The Linear Regression tool supports Oracle, Microsoft SQL Server 2016, and Teradata in-database processing. Visit In-Database Overview for more information about in-database support and tools.

When a Linear Regression tool is placed on the canvas with another In-DB tool, the tool automatically changes to the In-DB version. To change the version of the tool, right-click the tool, point to Choose Tool Version, and click a different version of the tool. Visit Predictive Analytics for more about predictive in-database support.

Connect an Input

Connect an in-database data stream that includes a target field of interest along with one or more possible predictor fields.

If the input is from a SQL Server or Teradata in-database data stream, then the Microsoft Machine Learning Server rxLinMod function (from the RevoScaleR package) is used for model estimation. This allows the processing to be done on the database server, as long as both the local machine and the server have been configured with Microsoft Machine Learning Server, and can result in a significant improvement in performance.

If the input is from an Oracle in-database data stream, then the Oracle R Enterprise ore.lm function (from the OREmodels package) is used for model estimation. This allows the processing to be done on the database server, as long as both the local machine and the server have been configured with Oracle R Enterprise, and can result in a significant improvement in performance.
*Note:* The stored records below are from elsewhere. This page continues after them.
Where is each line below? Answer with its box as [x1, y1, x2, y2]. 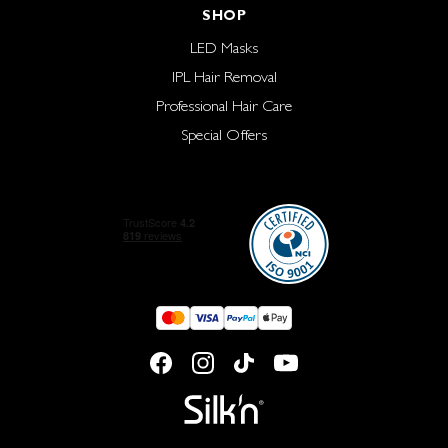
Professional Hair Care [156, 96, 292, 116]
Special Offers [181, 125, 267, 145]
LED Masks [190, 38, 258, 58]
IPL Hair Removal [171, 67, 277, 87]
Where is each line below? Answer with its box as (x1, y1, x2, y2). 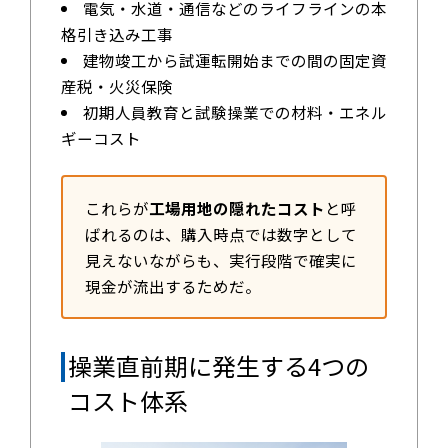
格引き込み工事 (60, 22, 173, 45)
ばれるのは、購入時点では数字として (84, 222, 357, 245)
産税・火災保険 (60, 74, 173, 97)
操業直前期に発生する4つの (67, 348, 369, 384)
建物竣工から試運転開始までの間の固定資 (83, 48, 388, 71)
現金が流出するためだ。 (84, 274, 261, 297)
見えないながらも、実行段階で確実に (84, 248, 357, 271)
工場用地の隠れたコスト (148, 196, 325, 219)
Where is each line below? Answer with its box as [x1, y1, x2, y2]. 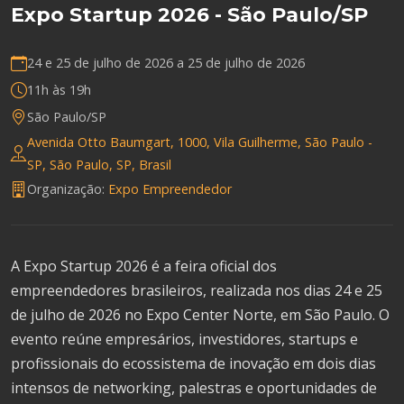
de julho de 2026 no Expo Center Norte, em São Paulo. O [11, 304, 390, 325]
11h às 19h [27, 81, 91, 99]
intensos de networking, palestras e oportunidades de [11, 377, 377, 398]
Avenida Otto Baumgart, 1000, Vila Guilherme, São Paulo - [27, 133, 372, 151]
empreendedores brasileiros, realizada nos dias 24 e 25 [11, 280, 382, 300]
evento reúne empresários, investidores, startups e [11, 328, 358, 349]
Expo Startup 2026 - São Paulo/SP [11, 2, 368, 27]
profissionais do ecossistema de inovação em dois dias [11, 353, 376, 373]
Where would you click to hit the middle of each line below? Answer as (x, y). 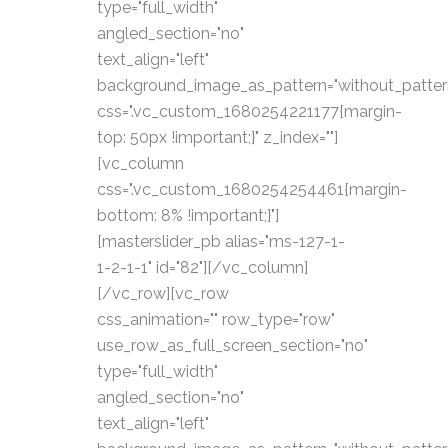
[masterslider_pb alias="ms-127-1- (221, 241)
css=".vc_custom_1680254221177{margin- (249, 111)
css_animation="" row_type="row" (216, 319)
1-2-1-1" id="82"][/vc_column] (202, 267)
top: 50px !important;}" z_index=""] (217, 137)
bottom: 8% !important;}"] (188, 215)
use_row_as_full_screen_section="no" (232, 345)
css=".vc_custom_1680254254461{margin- (252, 189)
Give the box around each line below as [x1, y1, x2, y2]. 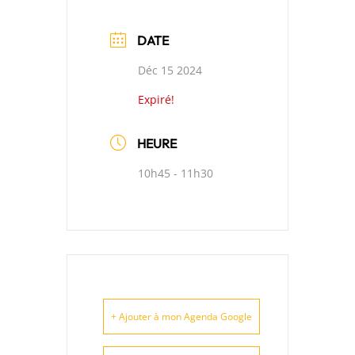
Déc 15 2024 [138, 63, 202, 78]
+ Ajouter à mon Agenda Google [111, 310, 252, 323]
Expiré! [138, 92, 174, 107]
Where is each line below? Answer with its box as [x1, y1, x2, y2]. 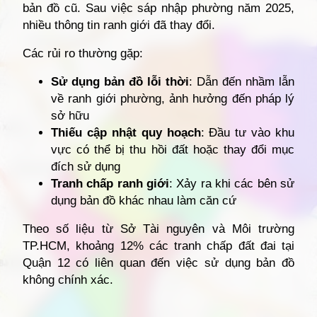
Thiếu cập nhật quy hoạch [51, 125, 201, 139]
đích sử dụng [51, 159, 120, 173]
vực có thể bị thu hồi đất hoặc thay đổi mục [51, 142, 294, 156]
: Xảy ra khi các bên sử [169, 176, 294, 190]
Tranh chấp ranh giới [51, 176, 169, 190]
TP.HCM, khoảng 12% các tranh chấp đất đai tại [23, 238, 294, 253]
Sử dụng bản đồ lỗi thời [51, 74, 189, 88]
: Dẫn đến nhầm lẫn [189, 74, 294, 88]
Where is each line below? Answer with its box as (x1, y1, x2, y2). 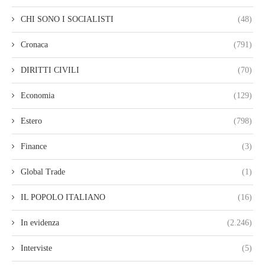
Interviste (21, 244, 52, 253)
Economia (21, 91, 54, 101)
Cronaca (21, 40, 48, 50)
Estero (21, 117, 42, 126)
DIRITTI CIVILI (21, 66, 79, 75)
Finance (21, 142, 47, 151)
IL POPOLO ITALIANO (21, 193, 105, 202)
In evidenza (21, 218, 59, 228)
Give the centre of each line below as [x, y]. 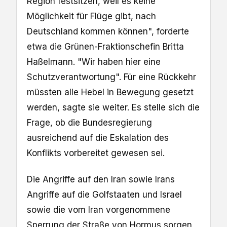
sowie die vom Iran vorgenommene [99, 210]
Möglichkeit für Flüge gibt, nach [91, 16]
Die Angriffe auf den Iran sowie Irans [101, 179]
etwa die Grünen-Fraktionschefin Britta [105, 46]
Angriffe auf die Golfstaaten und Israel [104, 194]
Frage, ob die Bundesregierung [89, 122]
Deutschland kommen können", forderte [108, 31]
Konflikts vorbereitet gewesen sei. [96, 153]
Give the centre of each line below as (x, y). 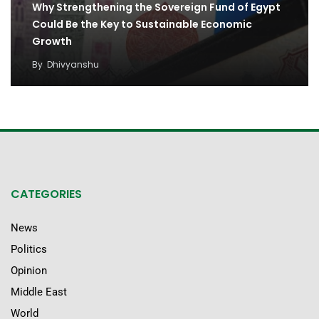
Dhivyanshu (73, 65)
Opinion (29, 271)
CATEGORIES (46, 194)
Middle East (39, 292)
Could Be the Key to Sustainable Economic (142, 25)
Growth (52, 42)
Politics (29, 250)
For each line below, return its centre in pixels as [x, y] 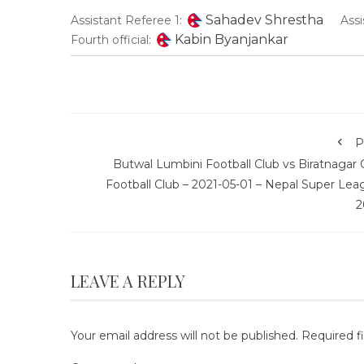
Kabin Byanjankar [231, 39]
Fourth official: [111, 39]
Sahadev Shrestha [264, 19]
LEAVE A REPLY [128, 280]
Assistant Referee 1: [126, 20]
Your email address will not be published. [184, 335]
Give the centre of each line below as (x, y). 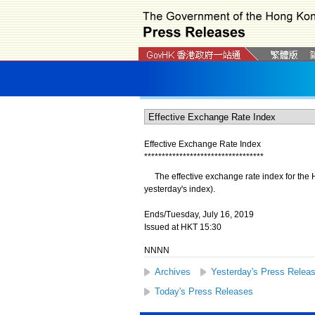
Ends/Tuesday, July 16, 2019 (199, 214)
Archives (172, 272)
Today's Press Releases (204, 291)
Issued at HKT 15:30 (182, 227)
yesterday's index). (179, 189)
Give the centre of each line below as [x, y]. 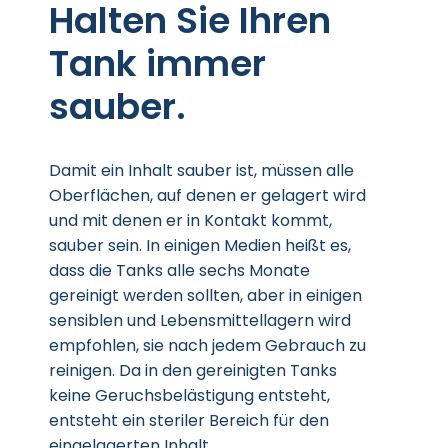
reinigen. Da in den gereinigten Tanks [193, 370]
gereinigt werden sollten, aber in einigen [205, 295]
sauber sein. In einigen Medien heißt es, [200, 245]
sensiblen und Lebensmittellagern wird [200, 320]
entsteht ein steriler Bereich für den [189, 420]
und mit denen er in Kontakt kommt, [190, 220]
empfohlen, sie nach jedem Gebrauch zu [207, 345]
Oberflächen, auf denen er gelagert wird [207, 195]
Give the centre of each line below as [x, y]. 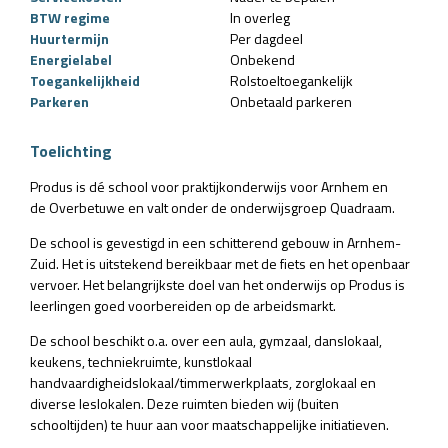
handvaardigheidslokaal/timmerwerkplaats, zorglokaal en [203, 382]
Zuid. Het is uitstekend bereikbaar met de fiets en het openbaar [220, 263]
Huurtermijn [69, 38]
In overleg [260, 17]
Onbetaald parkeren [291, 101]
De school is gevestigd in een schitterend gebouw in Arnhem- [215, 242]
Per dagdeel [266, 38]
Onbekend [262, 59]
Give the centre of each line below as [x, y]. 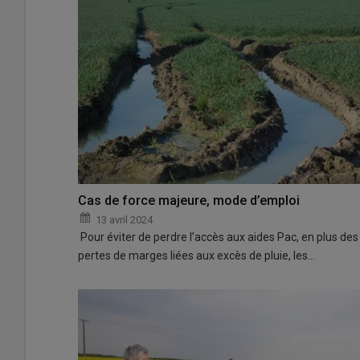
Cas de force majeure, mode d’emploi [189, 200]
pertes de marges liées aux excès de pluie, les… [196, 255]
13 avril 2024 [124, 219]
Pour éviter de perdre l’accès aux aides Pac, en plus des [218, 237]
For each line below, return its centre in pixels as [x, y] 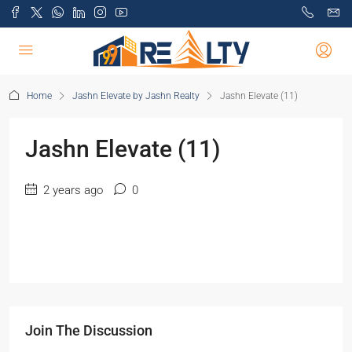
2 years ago [71, 190]
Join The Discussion [89, 330]
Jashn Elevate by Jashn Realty [136, 96]
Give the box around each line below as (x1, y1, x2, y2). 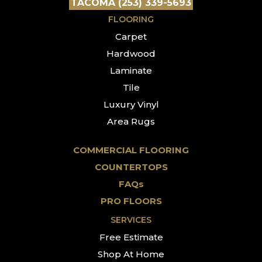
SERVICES (111, 214, 151, 225)
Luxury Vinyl (103, 98, 159, 110)
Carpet (115, 30, 147, 42)
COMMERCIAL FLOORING (73, 144, 189, 156)
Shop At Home (98, 248, 164, 260)
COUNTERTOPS (94, 161, 168, 173)
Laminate (110, 64, 152, 76)
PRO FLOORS (100, 195, 162, 206)
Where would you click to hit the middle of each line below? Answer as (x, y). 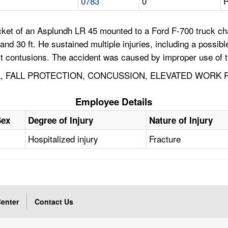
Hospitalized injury (63, 139)
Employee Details (114, 102)
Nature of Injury (181, 120)
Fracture (165, 139)
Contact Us (54, 202)
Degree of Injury (61, 120)
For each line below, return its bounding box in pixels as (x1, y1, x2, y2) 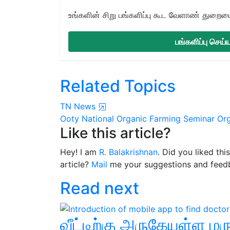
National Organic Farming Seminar (82, 113, 215, 124)
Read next (60, 178, 139, 198)
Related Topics (60, 75, 176, 96)
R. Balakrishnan (99, 146, 158, 157)
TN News (60, 101, 98, 111)
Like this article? (60, 124, 171, 142)
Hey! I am (60, 146, 99, 157)
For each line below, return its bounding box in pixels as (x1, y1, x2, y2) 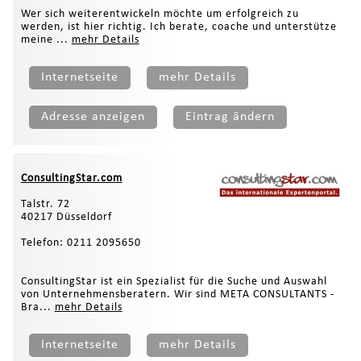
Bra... (20, 301, 55, 313)
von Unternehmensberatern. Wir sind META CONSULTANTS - (20, 288, 334, 301)
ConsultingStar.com (20, 172, 122, 185)
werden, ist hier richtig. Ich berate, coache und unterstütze (20, 20, 337, 33)
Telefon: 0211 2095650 (20, 236, 141, 249)
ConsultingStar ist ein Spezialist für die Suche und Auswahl (20, 275, 327, 288)
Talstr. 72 (20, 197, 70, 210)
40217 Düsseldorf (20, 210, 112, 223)
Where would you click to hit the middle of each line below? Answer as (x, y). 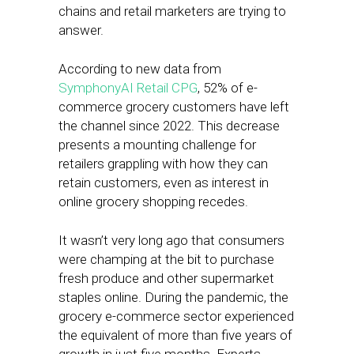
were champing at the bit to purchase (166, 259)
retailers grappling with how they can (163, 164)
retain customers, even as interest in (164, 183)
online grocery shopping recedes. (153, 201)
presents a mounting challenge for (157, 145)
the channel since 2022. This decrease (169, 126)
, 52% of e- (228, 88)
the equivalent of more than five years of (175, 335)
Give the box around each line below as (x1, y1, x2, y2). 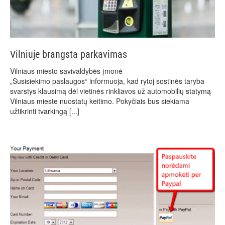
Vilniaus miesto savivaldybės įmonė (10, 65, 123, 76)
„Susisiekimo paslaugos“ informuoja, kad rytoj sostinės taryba (10, 75, 204, 86)
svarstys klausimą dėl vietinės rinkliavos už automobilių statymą (10, 85, 211, 96)
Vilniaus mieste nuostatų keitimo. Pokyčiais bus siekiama (10, 95, 189, 106)
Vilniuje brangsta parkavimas (10, 48, 127, 60)
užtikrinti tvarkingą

For an in-database workflow in an Oracle database, full functionality of the resulting model object downstream only occurs if the Linear Regression tool is connected directly from a Connect In-DB tool with a single full table selected, or if a Write Data In-DB tool is used immediately before the Linear Regression tool to save the estimation data table to the database. Oracle R Enterprise makes use of the estimation data table to provide full model object functionality, such as calculating prediction intervals.

Configuration

  • Model name: Each model needs to be given a name so it can later be identified. The choice is to either provide a name or to have a name automatically generated. Model names must start with a letter and may contain letters, numbers, and the special characters period (".") and underscore ("_"). No other special characters are allowed, and R is case sensitive.

  • Select the target variable: Select the field from the data stream you want to predict.

  • Select the predictor variables: Choose the fields from the data stream you believe "cause" changes in the value of the target variable. Columns containing unique identifiers, such as surrogate primary keys and natural primary keys, should not be used in statistical analyses. They have no predictive value and can cause runtime exceptions.

  • Omit a model constant: Check this item if you want to omit a constant from the model. This should be done if there is an explicit reason for doing so.

  • Use sampling weights for model estimation: Check the check box and then select a weight field from the data stream to estimate a model that uses sampling weight. A field is used as both a predictor and the weight variable, then the weight variable will appear in the model call in the output with the string "Right_" prepended to it.

  • Oracle specific options: This option allows for the configuration of additional options only relevant for the Oracle platform.

    • Save the model to the database: Causes the estimated model object to be saved in the database, and is recommended so that the model objects and estimation tables live together in a centralized location in the Oracle database.

  • Teradata specific configuration: Microsoft Machine Learning Server needs additional configuration information about the specific Teradata platform to be used – in particular, the paths on the Teradata server to R's binary executables, and the location where temporary files that are used by Microsoft Machine Learning Server can be written. This information will need to be provided by a local Teradata administrator.

View the Output

Connect a Browse tool to each output anchor to view results.

  • O (Output): Displays the model name and size of the object in the Results window.

  • R (Report): Displays a summary report of the model that includes a summary and plots.